Use of Fimbrial Rod for F18ab Fimbriae⁺ STEC Colonization to Host Cells

Bacterial fimbriae mediated adhesion facilitates bacterial attachment to a target cell surface and establishes an initial infection. Type 1 fimbriae are widely distributed among Escherichia coli (E. coli) and promote bacterial attachment to mammalian cells by binding to the mannose-containing receptor^1,2,3. In contrast to pathogenic strains, 85% of tested commensal E. coli strains of human origin do not express type 1 fimbriae⁴, which indicates its critical roles in disease infection. Type 1 fimbriae are also important virulence factors for extra-intestinal pathogens, such as uropathogenic E. coli (UPEC) and neonatal meningitis-causing E. coli (NMEC)^2,5,6.

Infections caused by F18 fimbriae⁺ (including two variants: ab and ac) Shiga toxin-producing E. coli (STEC) strains are associated with porcine edema disease (ED) and post-weaning diarrhea (PWD)⁷. Porcine F18 fimbriae⁺ STEC attaches to intestinal epithelial receptors by a variety of surface adhesins, including F18 fimbriae, flagella, E. coli common pilus (ECP) and the adhesin involved in diffuse adherence (AIDA-I)^8,9,10,11. Previously, we had investigated the function of type 1 fimbriae in F18ac fimbriae⁺ ETEC, which demonstrated that type 1 fimbriae facilitate bacterial biofilm formation and adhesion to host cells¹². However, as the pathogenesis of F18ab and F18ac fimbriae⁺ STEC are not totally the same⁷, the role of type 1 fimbriae in F18ab fimbriae⁺ STEC remains unclear. The fimbrial rod is primarily composed of multiple copies of the major fimbrial subunit FimA, and FimH adhesin is assembled into a fibrillar tip structure that drive bacteria binding to host cellular mannose containing receptor¹³. Using λ-Red recombination¹⁴, we had successfully knocked out fimA/fimH gene from a F18ab fimbriae⁺ STEC strain F107/86 (wild-type, O139:H1, Stx2e⁺), and constructed complement strains for this study¹⁵.

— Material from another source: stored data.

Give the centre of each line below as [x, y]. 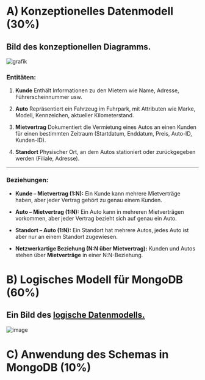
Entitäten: [21, 77]
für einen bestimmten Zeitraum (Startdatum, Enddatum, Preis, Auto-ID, [103, 134]
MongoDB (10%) [49, 367]
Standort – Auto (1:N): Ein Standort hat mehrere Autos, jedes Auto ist [102, 230]
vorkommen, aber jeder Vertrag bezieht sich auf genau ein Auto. [96, 218]
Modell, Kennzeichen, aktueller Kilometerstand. [74, 115]
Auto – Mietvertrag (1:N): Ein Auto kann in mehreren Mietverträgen [99, 211]
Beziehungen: [27, 180]
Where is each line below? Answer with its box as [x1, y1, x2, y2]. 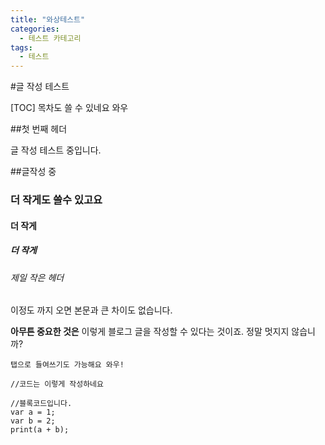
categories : [10, 24, 60, 34]
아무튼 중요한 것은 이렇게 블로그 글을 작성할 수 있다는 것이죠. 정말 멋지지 [10, 326, 290, 338]
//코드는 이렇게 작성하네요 [10, 379, 104, 390]
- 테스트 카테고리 [19, 33, 82, 43]
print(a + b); [10, 425, 70, 435]
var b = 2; [10, 416, 56, 426]
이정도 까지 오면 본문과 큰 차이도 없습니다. [10, 304, 173, 316]
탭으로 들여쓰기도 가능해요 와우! [10, 360, 125, 370]
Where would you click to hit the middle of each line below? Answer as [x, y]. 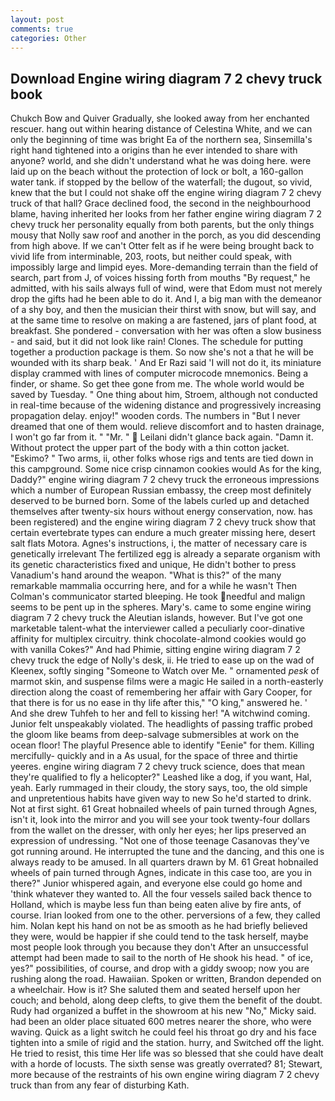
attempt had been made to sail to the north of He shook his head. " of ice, [162, 958]
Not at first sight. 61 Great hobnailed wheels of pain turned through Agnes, [164, 809]
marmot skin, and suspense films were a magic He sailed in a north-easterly [167, 682]
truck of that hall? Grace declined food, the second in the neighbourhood [161, 203]
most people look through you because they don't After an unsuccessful [159, 947]
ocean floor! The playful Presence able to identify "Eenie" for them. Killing [162, 745]
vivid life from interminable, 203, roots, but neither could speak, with [151, 257]
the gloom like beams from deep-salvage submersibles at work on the [155, 735]
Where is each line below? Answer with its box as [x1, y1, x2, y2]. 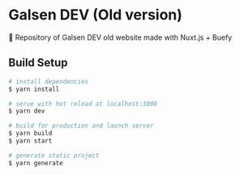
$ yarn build [8, 130, 53, 138]
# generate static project [8, 152, 100, 160]
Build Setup [8, 56, 68, 70]
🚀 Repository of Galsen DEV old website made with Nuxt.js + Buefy [8, 32, 233, 42]
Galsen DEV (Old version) [8, 6, 182, 24]
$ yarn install [8, 85, 60, 93]
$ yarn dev [8, 107, 45, 115]
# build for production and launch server [8, 122, 154, 130]
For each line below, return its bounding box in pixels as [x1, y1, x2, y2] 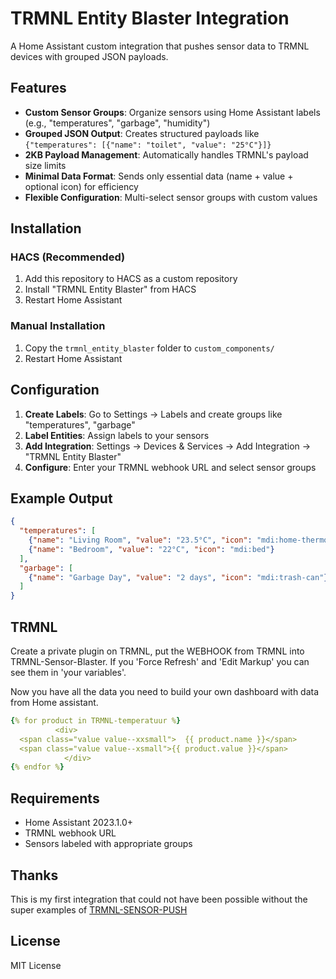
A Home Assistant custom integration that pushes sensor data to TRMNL [10, 40, 310, 52]
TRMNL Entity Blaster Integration [10, 7, 290, 30]
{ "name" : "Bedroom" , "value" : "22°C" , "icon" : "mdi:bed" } [28, 544, 275, 554]
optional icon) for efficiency [24, 180, 139, 192]
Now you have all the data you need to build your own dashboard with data [10, 686, 320, 698]
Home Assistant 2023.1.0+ [24, 817, 134, 829]
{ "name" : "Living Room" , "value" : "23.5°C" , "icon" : [28, 535, 253, 546]
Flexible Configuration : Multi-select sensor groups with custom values [24, 191, 318, 203]
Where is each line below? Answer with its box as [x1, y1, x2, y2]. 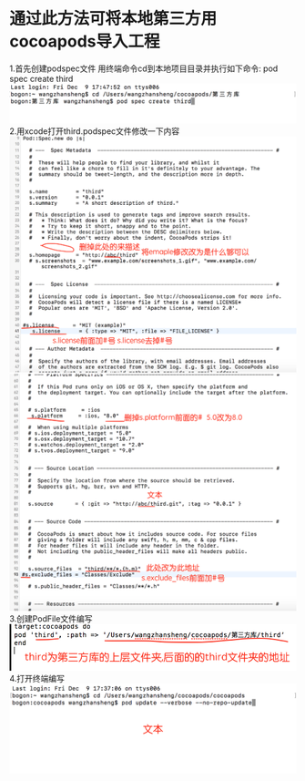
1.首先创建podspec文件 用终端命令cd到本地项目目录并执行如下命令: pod [9, 63, 279, 74]
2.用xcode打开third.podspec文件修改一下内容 [9, 125, 180, 137]
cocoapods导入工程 [9, 31, 160, 52]
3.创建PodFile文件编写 [9, 612, 93, 624]
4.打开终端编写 [9, 673, 66, 684]
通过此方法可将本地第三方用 [9, 8, 218, 29]
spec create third [9, 73, 74, 84]
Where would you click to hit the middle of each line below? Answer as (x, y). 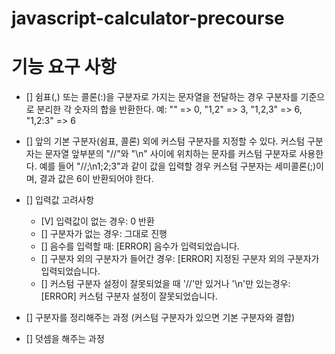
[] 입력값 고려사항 (60, 200)
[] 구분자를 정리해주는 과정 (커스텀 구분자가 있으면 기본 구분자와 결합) (160, 318)
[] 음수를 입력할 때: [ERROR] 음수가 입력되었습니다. (140, 246)
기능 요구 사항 (64, 67)
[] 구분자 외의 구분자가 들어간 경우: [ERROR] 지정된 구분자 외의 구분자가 (180, 259)
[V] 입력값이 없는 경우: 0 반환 (97, 221)
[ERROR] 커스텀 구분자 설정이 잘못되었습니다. (129, 296)
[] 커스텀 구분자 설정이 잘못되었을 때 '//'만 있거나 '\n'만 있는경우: (165, 284)
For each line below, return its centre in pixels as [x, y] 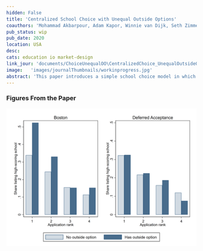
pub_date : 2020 [25, 38]
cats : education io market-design [50, 57]
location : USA [24, 45]
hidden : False [24, 13]
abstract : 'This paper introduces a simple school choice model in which [101, 76]
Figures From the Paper [41, 98]
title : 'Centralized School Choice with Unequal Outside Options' [92, 19]
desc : [13, 51]
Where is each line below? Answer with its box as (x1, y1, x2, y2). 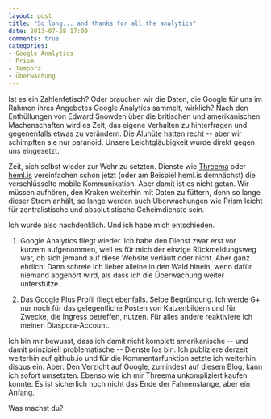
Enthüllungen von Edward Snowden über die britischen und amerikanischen (8, 111, 261, 121)
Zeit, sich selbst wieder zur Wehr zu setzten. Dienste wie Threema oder (8, 161, 246, 171)
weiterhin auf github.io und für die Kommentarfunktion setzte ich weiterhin (8, 353, 256, 362)
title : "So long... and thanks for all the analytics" (8, 19, 197, 28)
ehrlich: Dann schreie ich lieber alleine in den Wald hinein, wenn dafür (19, 261, 252, 271)
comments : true (8, 34, 60, 43)
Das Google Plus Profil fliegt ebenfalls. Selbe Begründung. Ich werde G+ (19, 294, 261, 304)
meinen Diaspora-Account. (19, 320, 110, 330)
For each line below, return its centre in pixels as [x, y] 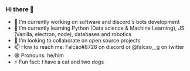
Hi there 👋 [20, 9]
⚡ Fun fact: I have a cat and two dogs [59, 62]
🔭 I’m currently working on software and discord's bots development [97, 22]
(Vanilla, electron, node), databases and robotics [73, 34]
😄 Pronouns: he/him [39, 55]
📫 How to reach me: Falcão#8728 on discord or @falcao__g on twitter [99, 47]
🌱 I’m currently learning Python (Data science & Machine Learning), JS [99, 28]
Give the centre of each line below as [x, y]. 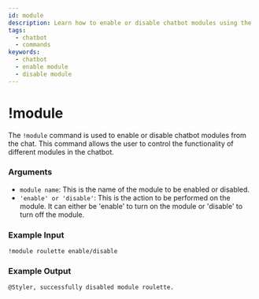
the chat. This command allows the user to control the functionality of [121, 144]
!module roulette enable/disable [63, 252]
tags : [17, 30]
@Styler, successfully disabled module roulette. [91, 288]
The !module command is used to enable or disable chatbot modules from [127, 135]
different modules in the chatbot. [61, 151]
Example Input [36, 235]
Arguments [30, 172]
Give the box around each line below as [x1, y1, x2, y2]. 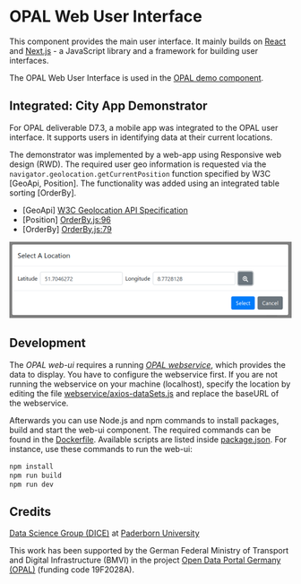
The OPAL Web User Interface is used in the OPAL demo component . [9, 72, 264, 83]
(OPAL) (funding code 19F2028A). [9, 564, 135, 575]
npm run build [9, 471, 63, 480]
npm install [9, 462, 54, 471]
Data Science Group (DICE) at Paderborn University [9, 527, 200, 539]
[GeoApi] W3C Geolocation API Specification [21, 205, 188, 215]
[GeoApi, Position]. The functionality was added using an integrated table [9, 178, 280, 188]
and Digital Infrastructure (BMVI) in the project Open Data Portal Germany [9, 554, 281, 566]
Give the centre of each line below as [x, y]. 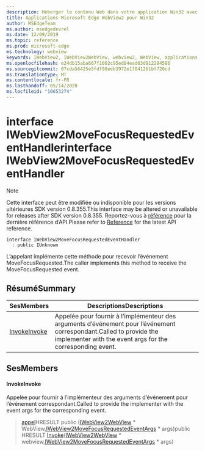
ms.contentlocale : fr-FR [38, 80]
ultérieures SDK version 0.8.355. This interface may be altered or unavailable [102, 209]
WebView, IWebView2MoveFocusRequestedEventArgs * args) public [106, 429]
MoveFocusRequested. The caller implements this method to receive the [97, 263]
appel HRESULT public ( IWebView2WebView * [78, 422]
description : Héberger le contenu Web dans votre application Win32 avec [102, 12]
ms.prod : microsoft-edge [38, 46]
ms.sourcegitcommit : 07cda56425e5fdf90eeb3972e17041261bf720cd [88, 69]
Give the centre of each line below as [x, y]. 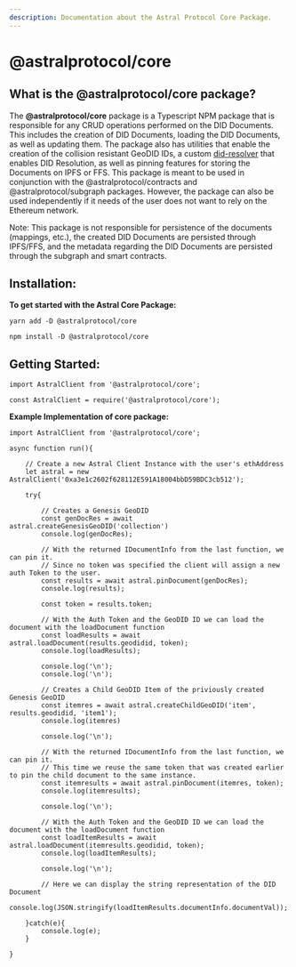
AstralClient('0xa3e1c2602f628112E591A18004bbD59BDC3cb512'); [127, 480]
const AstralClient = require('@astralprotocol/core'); [115, 400]
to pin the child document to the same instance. [103, 776]
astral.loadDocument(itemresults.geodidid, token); [107, 846]
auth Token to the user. [55, 573]
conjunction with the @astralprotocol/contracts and [104, 181]
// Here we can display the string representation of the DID [159, 885]
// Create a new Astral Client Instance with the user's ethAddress [155, 464]
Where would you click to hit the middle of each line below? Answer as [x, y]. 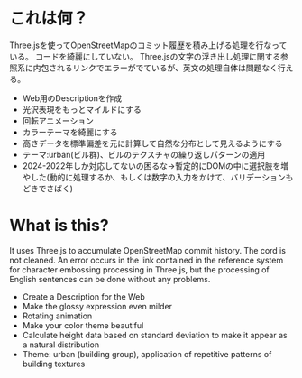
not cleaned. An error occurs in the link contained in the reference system [146, 260]
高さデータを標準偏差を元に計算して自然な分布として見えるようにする [152, 143]
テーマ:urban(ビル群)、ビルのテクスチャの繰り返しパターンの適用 [144, 154]
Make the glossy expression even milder [97, 306]
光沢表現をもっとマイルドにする [82, 109]
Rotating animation [57, 316]
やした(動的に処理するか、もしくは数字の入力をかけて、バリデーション [154, 177]
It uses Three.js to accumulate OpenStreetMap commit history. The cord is [148, 250]
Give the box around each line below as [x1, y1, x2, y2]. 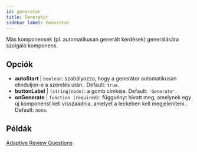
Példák [6, 124, 32, 134]
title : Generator [6, 14, 49, 20]
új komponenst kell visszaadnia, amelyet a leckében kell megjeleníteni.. [14, 100, 188, 107]
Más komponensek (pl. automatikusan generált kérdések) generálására [6, 36, 179, 43]
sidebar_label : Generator [6, 20, 70, 25]
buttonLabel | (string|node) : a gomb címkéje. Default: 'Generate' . [14, 88, 177, 95]
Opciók [6, 59, 34, 69]
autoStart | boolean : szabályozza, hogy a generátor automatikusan [14, 75, 177, 82]
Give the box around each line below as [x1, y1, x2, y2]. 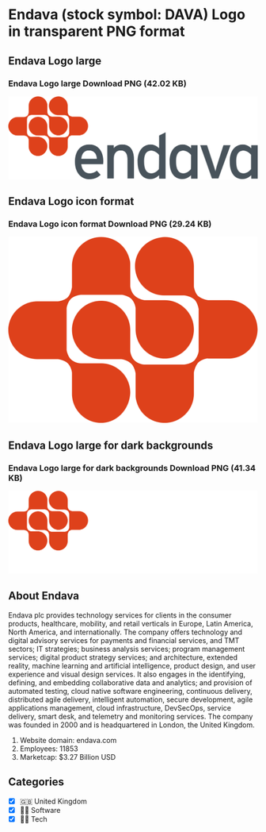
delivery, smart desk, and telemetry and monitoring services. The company [8, 711, 253, 721]
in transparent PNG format [8, 22, 185, 40]
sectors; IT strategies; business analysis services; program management [8, 644, 245, 653]
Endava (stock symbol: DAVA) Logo [8, 6, 245, 24]
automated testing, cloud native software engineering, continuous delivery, [8, 686, 253, 695]
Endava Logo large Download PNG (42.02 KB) [8, 78, 188, 89]
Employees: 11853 [19, 744, 78, 753]
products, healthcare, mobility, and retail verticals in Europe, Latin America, [8, 618, 253, 628]
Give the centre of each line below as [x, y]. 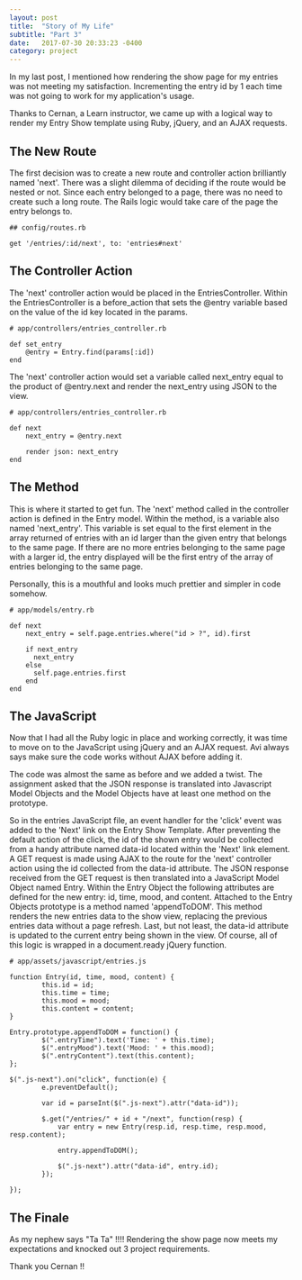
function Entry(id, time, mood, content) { [92, 977]
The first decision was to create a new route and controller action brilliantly [148, 173]
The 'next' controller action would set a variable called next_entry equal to [147, 377]
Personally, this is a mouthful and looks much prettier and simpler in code [145, 584]
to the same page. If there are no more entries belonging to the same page [147, 547]
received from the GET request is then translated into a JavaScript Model [145, 878]
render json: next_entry [72, 451]
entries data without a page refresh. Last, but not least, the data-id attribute [149, 926]
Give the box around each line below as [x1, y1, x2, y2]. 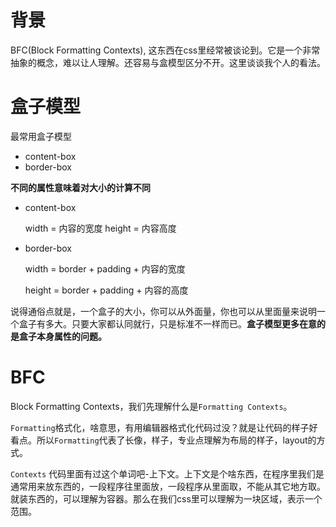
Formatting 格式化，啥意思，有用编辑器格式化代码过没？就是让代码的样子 [10, 421, 310, 433]
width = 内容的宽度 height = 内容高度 [24, 222, 177, 234]
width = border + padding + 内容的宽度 [24, 262, 186, 275]
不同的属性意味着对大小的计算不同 [10, 181, 151, 193]
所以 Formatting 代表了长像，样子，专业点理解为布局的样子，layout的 [36, 434, 317, 446]
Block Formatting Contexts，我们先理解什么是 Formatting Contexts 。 [10, 400, 293, 412]
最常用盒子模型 [10, 130, 72, 142]
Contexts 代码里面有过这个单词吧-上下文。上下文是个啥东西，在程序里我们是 [10, 467, 325, 480]
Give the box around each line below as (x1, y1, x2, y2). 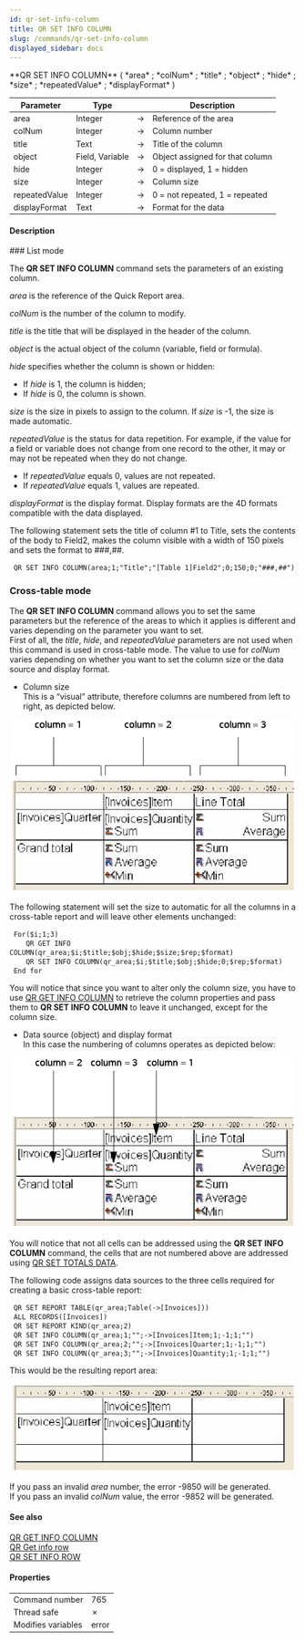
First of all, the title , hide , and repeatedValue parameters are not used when (9, 634, 293, 645)
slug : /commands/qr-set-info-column (9, 34, 148, 43)
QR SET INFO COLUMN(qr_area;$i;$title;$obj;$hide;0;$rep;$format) (25, 957, 283, 966)
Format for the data (152, 202, 225, 213)
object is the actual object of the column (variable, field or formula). (9, 343, 262, 355)
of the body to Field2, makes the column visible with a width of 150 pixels (9, 535, 284, 546)
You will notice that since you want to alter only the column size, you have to (9, 982, 296, 993)
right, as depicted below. (22, 701, 116, 712)
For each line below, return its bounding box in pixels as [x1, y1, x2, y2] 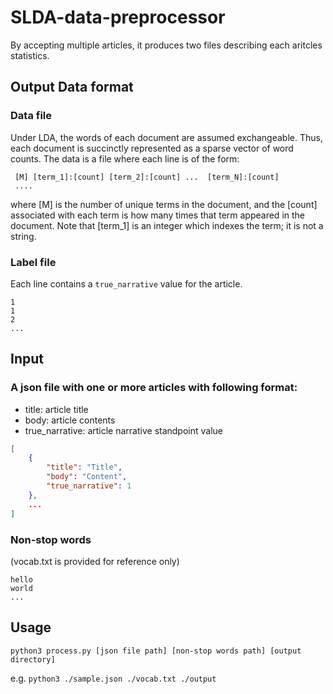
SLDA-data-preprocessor [10, 6, 226, 29]
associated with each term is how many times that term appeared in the [10, 209, 305, 221]
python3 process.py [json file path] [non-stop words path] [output [10, 646, 302, 656]
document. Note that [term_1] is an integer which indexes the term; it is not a [10, 219, 324, 231]
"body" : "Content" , [46, 472, 128, 482]
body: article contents [24, 414, 116, 426]
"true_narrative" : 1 [46, 481, 132, 491]
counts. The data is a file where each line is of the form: [10, 152, 240, 165]
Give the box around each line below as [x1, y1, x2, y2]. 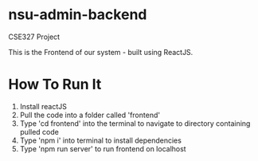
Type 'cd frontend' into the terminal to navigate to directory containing [19, 118, 251, 128]
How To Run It [8, 76, 102, 93]
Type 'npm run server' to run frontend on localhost [19, 143, 186, 153]
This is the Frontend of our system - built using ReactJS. [8, 47, 193, 57]
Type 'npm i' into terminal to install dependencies [19, 135, 182, 145]
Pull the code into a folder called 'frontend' [19, 110, 161, 120]
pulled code [19, 127, 60, 136]
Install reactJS [19, 101, 68, 111]
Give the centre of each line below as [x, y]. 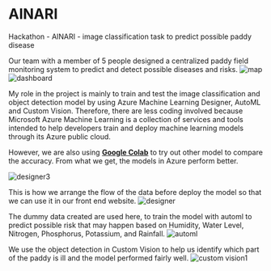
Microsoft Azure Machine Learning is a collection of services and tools [126, 119]
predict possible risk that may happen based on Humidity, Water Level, [126, 225]
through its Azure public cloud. [60, 136]
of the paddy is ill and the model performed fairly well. [99, 258]
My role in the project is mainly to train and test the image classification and [134, 93]
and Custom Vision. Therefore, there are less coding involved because [126, 111]
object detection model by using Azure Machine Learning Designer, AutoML [135, 102]
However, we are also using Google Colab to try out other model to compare [135, 152]
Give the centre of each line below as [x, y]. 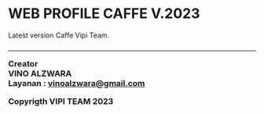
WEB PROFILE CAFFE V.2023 [104, 14]
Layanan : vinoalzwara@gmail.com [77, 84]
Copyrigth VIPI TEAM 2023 [61, 101]
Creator [23, 64]
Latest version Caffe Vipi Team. [59, 35]
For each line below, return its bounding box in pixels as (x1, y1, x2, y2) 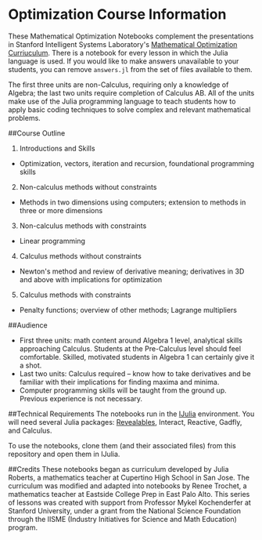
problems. (8, 113, 41, 122)
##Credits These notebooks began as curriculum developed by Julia (8, 464, 229, 473)
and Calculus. (8, 426, 52, 435)
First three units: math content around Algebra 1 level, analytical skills (19, 335, 242, 345)
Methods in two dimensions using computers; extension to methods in (19, 198, 246, 207)
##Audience (8, 320, 48, 330)
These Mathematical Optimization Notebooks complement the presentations (8, 31, 254, 41)
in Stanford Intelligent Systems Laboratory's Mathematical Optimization (8, 39, 238, 49)
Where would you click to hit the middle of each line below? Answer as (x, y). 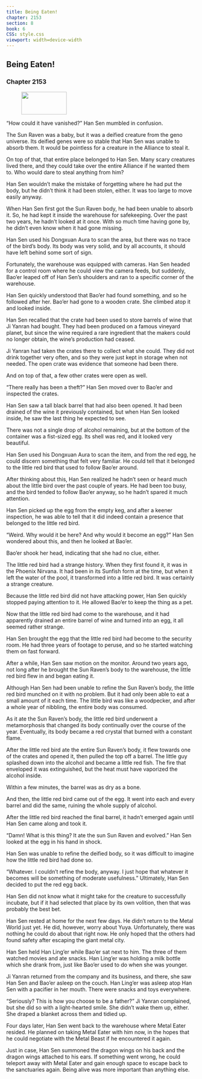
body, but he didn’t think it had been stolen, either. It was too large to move (99, 190)
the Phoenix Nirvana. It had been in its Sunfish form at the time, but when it (99, 571)
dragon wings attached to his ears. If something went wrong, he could (93, 1057)
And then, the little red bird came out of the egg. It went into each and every (100, 799)
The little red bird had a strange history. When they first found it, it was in (97, 564)
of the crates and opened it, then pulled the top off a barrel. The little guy (97, 756)
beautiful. (18, 443)
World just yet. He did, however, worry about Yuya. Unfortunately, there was (101, 927)
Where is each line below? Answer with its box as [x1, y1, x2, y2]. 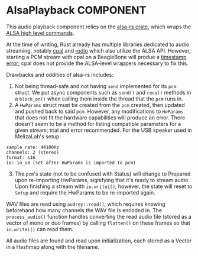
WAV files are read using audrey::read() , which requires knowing [6, 200, 165, 208]
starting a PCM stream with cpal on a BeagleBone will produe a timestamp [6, 53, 187, 60]
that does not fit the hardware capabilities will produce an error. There [14, 114, 186, 121]
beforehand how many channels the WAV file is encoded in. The [6, 206, 163, 213]
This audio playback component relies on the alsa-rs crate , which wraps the [6, 23, 191, 30]
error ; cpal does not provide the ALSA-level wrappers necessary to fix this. [6, 60, 189, 67]
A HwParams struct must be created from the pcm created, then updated [14, 101, 185, 108]
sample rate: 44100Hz [6, 144, 60, 150]
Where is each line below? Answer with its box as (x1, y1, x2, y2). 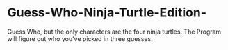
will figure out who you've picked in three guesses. (7, 34, 153, 42)
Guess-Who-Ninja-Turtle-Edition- (7, 5, 207, 21)
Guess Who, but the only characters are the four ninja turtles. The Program (7, 27, 222, 36)

Here, we describe a protocol to study the function of bacterial fimbriae in colonization. Bacteria adhesion assay and invasion assay are major methods to investigate the bacteria fimbrial binding performance. It is complicated and costly to perform an animal challenge model or isolate the primary cell line for further infection assays¹⁶. Usually, neither of these results are stable with good repeatability since the individual differences are present between the tested animal. In this study, IPEC-J2 cells are used. These are porcine intestinal columnar epithelial cells that have been isolated from a neonatal piglet’s mid-jejunum¹⁷. It is a stable in vitro cell model for examining the interactions of various animal and human pathogens, including Salmonella enterica and pathogenic E. coli, with intestinal epithelial cells¹⁸, helping explain the role of fimbriae in intestinal infection conveniently and quickly. Otherwise, IPEC-1 cells are another widely used porcine intestinal epithelial cell line, in which case the composition of cellular receptors are different from IPEC-J2¹⁹. For the study of mammary pathogenic bacteria, it is better to use mammary epithelial cell line MAC-T²⁰. Hence, for different bacterial pathogenic conditions, choice of a suitable cell line which mimic in vivo environments is important.

In addition, the biofilm is another essential characteristic for bacterial survival during colonization²¹. In the previous works, silver and congo red were used to stain the biofilm formation in the glass tubes that visually showed the results^22,23. However, the difference of biofilm formation ability between varying strains cannot be measured. Here, we also present a protocol for the quantification of bacterial biofilm formation in vitro, which could easily evaluate the ability of fimbriae in biofilm formation.

The methods proposed in this study utilize a fast and simple in vitro way to determine the function of bacterial fimbriae during the bacteria infection process, which can be widely adapted to other researches in the study of virulence factor in bacterial pathogenic mechanism.